The degree is appropriate.

[0016] By effectively removing scale in this way, even if the water treatment equipment is operated for a long time, the generation of scale can be minimized, and the time until backwashing is required can be significantly shortened. It will be extended. Therefore, the number of work steps required for backwashing can be reduced, and a decrease in the operating rate of the apparatus due to backwashing can be effectively prevented.

[0017] Also, since there is less scale generation,
The amount of flux in the membrane module 4 can be increased,
Enables efficient driving. FIG. 3 shows a water treatment device according to another embodiment of the present invention. That is, in the embodiments shown in FIGS. 1 and 2, the membrane element 3 was arranged parallel to the axial direction of the membrane module 4, but here, the membrane element 3 is arranged parallel to the axial direction of the membrane module 4.
It is arranged in a twisted state so as to form an angle with the axis of the According to such a configuration, the membrane element 3 has an angle with respect to the direction perpendicular to the rotational direction of the membrane module 4, so that the liquid to be treated 2 flows in a complicated manner along the surface of the membrane element 3. . For this reason, scale removal is performed even better.

[0018]

As described above, according to the present invention, since the membrane module immersed in the liquid to be treated is rotated, a flow velocity can be applied to the surface of the membrane elements constituting the membrane module. The scale generated on the surface of the membrane element can be removed by this method. As a result, the occurrence of scale can be reduced and the time until backwashing becomes necessary can be significantly extended.

[Brief explanation of drawings]

FIG. 1 is a front view showing a schematic configuration of a water treatment apparatus according to an embodiment of the present invention.
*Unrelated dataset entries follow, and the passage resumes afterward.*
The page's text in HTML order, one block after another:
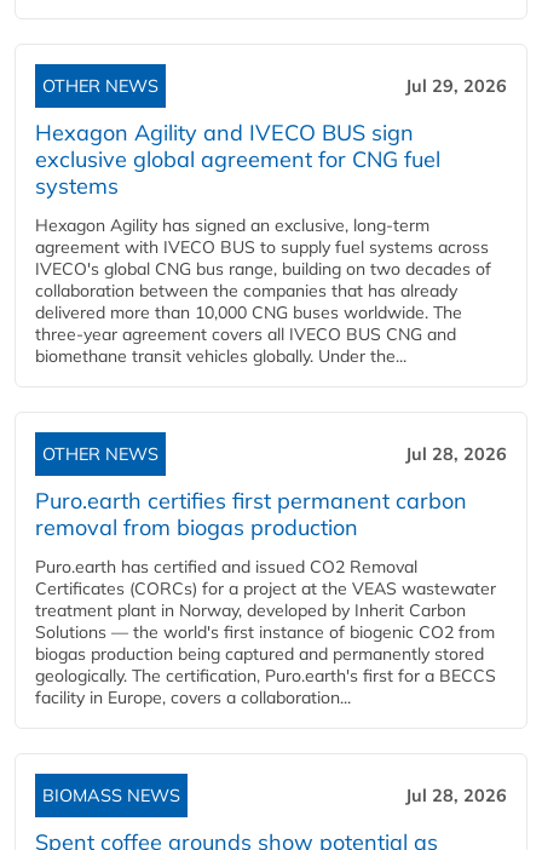
OTHER NEWS Jul 29, 2026
Hexagon Agility and IVECO BUS sign
exclusive global agreement for CNG fuel
systems
Hexagon Agility has signed an exclusive, long-term
agreement with IVECO BUS to supply fuel systems across
IVECO's global CNG bus range, building on two decades of
collaboration between the companies that has already
delivered more than 10,000 CNG buses worldwide. The
three-year agreement covers all IVECO BUS CNG and
biomethane transit vehicles globally. Under the...
OTHER NEWS Jul 28, 2026
Puro.earth certifies first permanent carbon
removal from biogas production
Puro.earth has certified and issued CO2 Removal
Certificates (CORCs) for a project at the VEAS wastewater
treatment plant in Norway, developed by Inherit Carbon
Solutions — the world's first instance of biogenic CO2 from
biogas production being captured and permanently stored
geologically. The certification, Puro.earth's first for a BECCS
facility in Europe, covers a collaboration...
BIOMASS NEWS Jul 28, 2026
Spent coffee grounds show potential as
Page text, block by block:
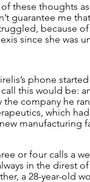
these thoughts
guarantee me
because
since she was
phone
this would be:
company he
which
manufacturing
or four calls a
in the direst
a 28-year-old
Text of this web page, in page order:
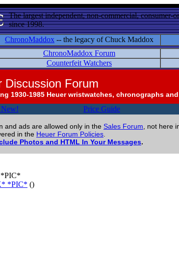
The largest independent, non-commercial, consumer-
since 1998.
ChronoMaddox -- the legacy of Chuck Maddox
ChronoMaddox Forum
Counterfeit Watchers
Discussion Forum
1930-1985 Heuer wristwatches, chronographs
New! Price Guide
and ads are allowed only in the Sales Forum , not here
in the Heuer Forum Policies
Photos and HTML In Your Messages.
*PIC*
*PIC* ()
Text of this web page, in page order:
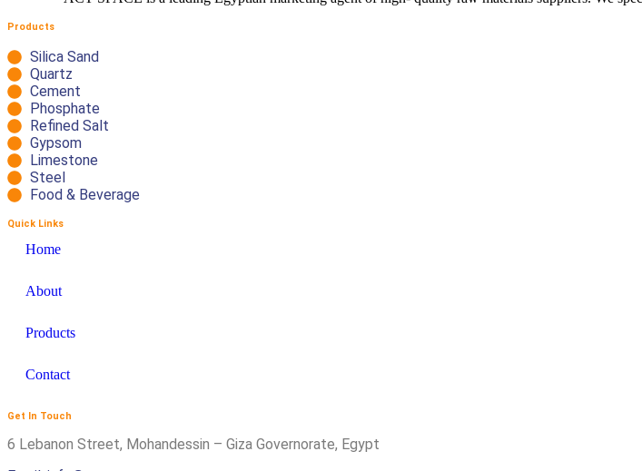
Products
Silica Sand
Quartz
Cement
Phosphate
Refined Salt
Gypsom
Limestone
Steel
Food & Beverage
Quick Links
Home
About
Products
Contact
Get In Touch
6 Lebanon Street, Mohandessin – Giza Governorate, Egypt
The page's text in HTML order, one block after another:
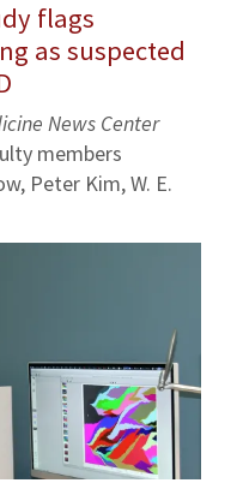
flags
as suspected
News Center
members
Peter Kim, W. E.
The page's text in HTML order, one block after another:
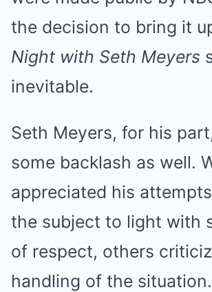
the decision to bring it
Night with Seth Meyers
inevitable.
Seth Meyers, for his
some backlash as well.
appreciated his
the subject to light with
of respect, others
handling of the situation.
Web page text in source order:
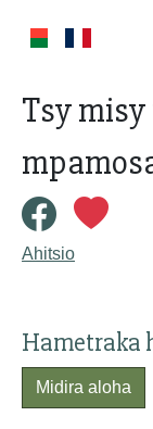
Tsy
Ahitsio
Hametraka
Midira aloha
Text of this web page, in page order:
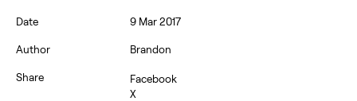
Date 9 Mar 2017
Author Brandon
Share
Facebook
X
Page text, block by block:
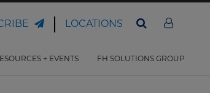
LOCATIONS
+ EVENTS FH SOLUTIONS GROUP
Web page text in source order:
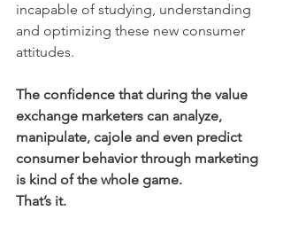
incapable of studying, understanding
and optimizing these new consumer
attitudes.
The confidence that during the value
exchange marketers can analyze,
manipulate, cajole and even predict
consumer behavior through marketing
is kind of the whole game.
That’s it.
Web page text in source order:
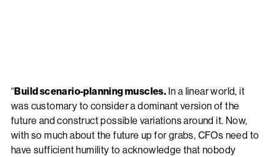
“Build scenario-planning muscles. In a linear world, it
was customary to consider a dominant version of the
future and construct possible variations around it. Now,
with so much about the future up for grabs, CFOs need to
have sufficient humility to acknowledge that nobody
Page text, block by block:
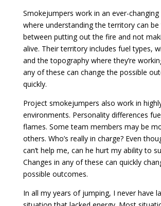
Smokejumpers work in an ever-
where understanding the territory can
between putting out the fire and not
alive. Their territory includes fuel types,
and the topography where they’re
any of these can change the possible
quickly.
Project smokejumpers also work in
environments. Personality differences
flames. Some team members may be
others. Who’s really in charge? Even
can’t help me, can he hurt my ability to
Changes in any of these can quickly
possible outcomes.
In all my years of jumping, I never have
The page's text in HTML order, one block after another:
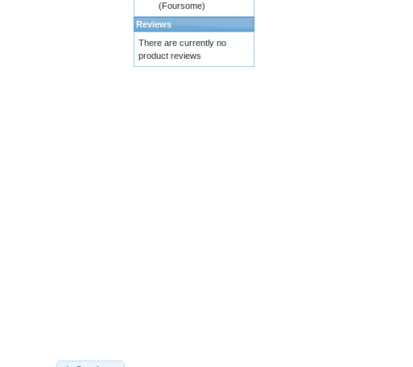
(Foursome)
Reviews
There are currently no
product reviews
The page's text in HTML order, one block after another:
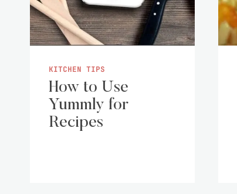
KITCHEN TIPS
How to Use
Yummly for
Recipes
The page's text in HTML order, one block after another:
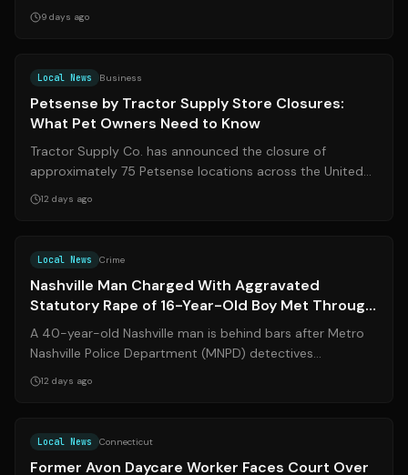
Martinez to a $3 million top prize ...
9 days ago
Local News Business
Petsense by Tractor Supply Store Closures:
What Pet Owners Need to Know
Tractor Supply Co. has announced the closure of
approximately 75 Petsense locations across the United
States, including the Petsense by Trac...
12 days ago
Local News Crime
Nashville Man Charged With Aggravated
Statutory Rape of 16-Year-Old Boy Met Through
Dating App
A 40-year-old Nashville man is behind bars after Metro
Nashville Police Department (MNPD) detectives
uncovered an alleged sexual relationshi...
12 days ago
Local News Connecticut
Former Avon Daycare Worker Faces Court Over
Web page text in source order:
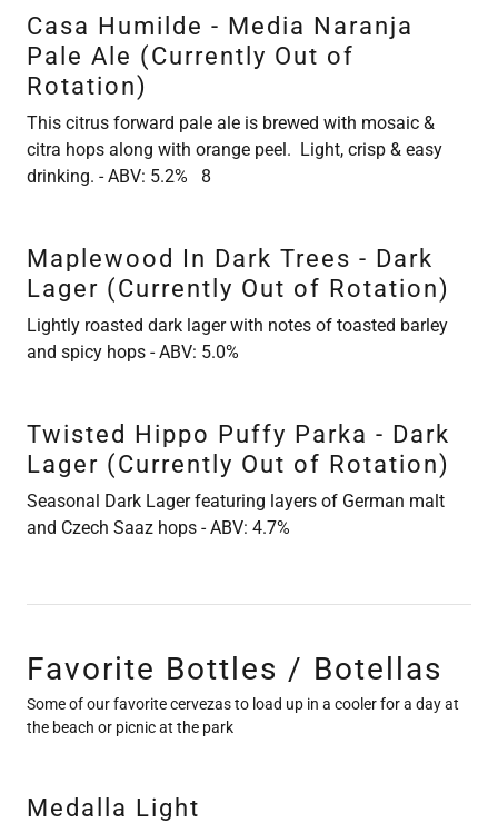
Casa Humilde - Media Naranja
Pale Ale (Currently Out of
Rotation)
This citrus forward pale ale is brewed with mosaic &
citra hops along with orange peel. Light, crisp & easy
drinking. - ABV: 5.2% 8
Maplewood In Dark Trees - Dark
Lager (Currently Out of Rotation)
Lightly roasted dark lager with notes of toasted barley
and spicy hops - ABV: 5.0%
Twisted Hippo Puffy Parka - Dark
Lager (Currently Out of Rotation)
Seasonal Dark Lager featuring layers of German malt
and Czech Saaz hops - ABV: 4.7%
Favorite Bottles / Botellas
Some of our favorite cervezas to load up in a cooler for a day at
the beach or picnic at the park
Medalla Light

FIG. 2 is a perspective view of the membrane module in FIG. 1;

FIG. 3 is a front view showing a schematic configuration of a water treatment device according to another embodiment of the present invention.

FIG. 4 is a front view showing a schematic configuration of a conventional water treatment device.

[Explanation of symbols]

2. Liquid to be treated 3. Membrane element 4 Membrane module 11, 12 Rotation axis 14 Motor

Claims (1)

[Claims] 1. A water filter comprising a membrane module having a membrane element capable of filtering a liquid to be treated and immersed in the liquid to be treated, and means for imparting rotation to the membrane module. Processing equipment.